(How to complete this task):
The entries below contain a line with "Cluster Node OSes" and a line with "https://www.cnblogs.com/renamoe/p/14806372.html [120, 25]". Quote exactly those two lines and all lines between them.
======
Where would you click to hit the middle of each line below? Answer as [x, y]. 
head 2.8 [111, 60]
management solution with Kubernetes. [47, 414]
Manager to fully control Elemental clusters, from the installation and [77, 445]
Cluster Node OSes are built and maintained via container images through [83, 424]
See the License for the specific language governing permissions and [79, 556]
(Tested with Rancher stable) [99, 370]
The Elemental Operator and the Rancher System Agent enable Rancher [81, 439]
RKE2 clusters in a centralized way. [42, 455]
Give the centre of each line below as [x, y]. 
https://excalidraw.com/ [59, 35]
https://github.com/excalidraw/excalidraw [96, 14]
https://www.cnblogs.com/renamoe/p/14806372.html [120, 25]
======
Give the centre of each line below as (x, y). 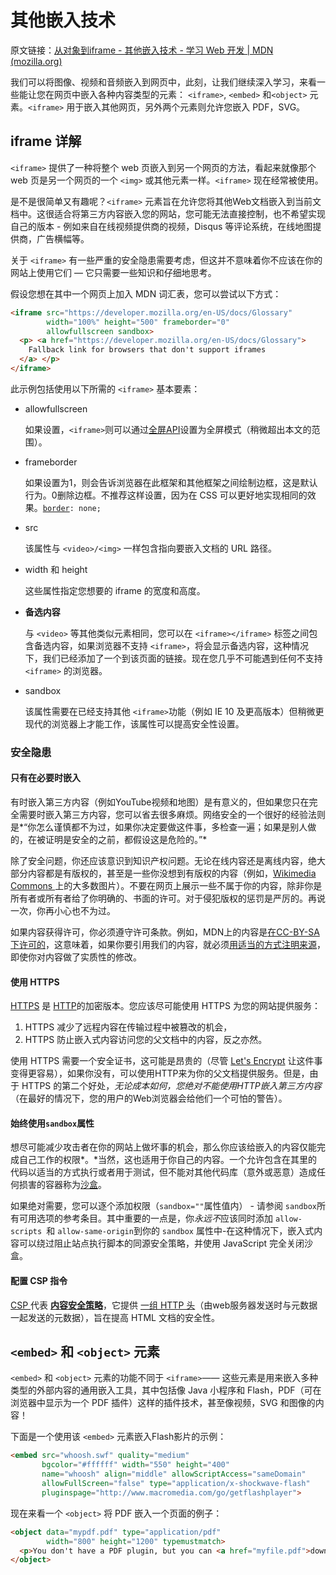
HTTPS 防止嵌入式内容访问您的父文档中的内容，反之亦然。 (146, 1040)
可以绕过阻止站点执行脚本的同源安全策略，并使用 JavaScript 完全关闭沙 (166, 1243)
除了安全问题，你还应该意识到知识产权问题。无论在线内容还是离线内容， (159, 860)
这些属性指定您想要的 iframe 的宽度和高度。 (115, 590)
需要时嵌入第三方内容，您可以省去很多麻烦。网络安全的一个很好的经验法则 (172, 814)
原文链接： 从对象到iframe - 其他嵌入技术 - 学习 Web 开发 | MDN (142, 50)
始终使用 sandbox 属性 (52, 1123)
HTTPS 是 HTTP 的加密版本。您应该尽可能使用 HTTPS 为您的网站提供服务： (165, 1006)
======
(Output of the exercise):
Cluster Node OSes are built and maintained via container images through [83, 424]
See the License for the specific language governing permissions and [79, 556]
(Tested with Rancher stable) [99, 370]
The Elemental Operator and the Rancher System Agent enable Rancher [81, 439]
RKE2 clusters in a centralized way. [42, 455]
Give the centre of each line below as [x, y]. 
https://excalidraw.com/ [59, 35]
https://github.com/excalidraw/excalidraw [96, 14]
https://www.cnblogs.com/renamoe/p/14806372.html [120, 25]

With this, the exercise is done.